**PROBLEM DESCRIPTION:** Without the pictures, set down everything in the listing exactly.

**DATASET ENTRIES:**
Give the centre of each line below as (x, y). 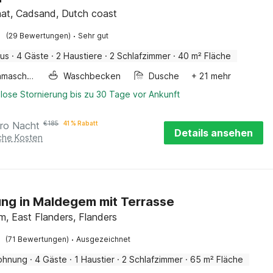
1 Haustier (95, 259)
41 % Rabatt (81, 123)
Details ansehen (214, 133)
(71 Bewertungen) (37, 239)
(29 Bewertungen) (39, 36)
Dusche (164, 76)
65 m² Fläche (217, 259)
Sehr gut (94, 36)
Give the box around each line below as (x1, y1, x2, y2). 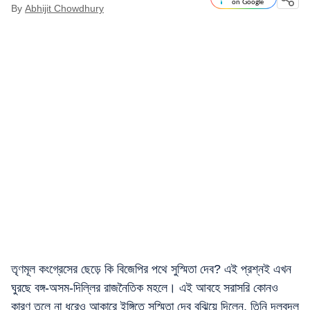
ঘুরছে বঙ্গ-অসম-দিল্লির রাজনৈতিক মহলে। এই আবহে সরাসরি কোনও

**COMPLETED TASK:**
Give the centre of each line below as (x, y). 
1 Haustier (95, 259)
41 % Rabatt (81, 123)
Details ansehen (214, 133)
(71 Bewertungen) (37, 239)
(29 Bewertungen) (39, 36)
Dusche (164, 76)
65 m² Fläche (217, 259)
Sehr gut (94, 36)
Give the box around each line below as (x1, y1, x2, y2). 
ঘুরছে বঙ্গ-অসম-দিল্লির রাজনৈতিক মহলে। এই আবহে সরাসরি কোনও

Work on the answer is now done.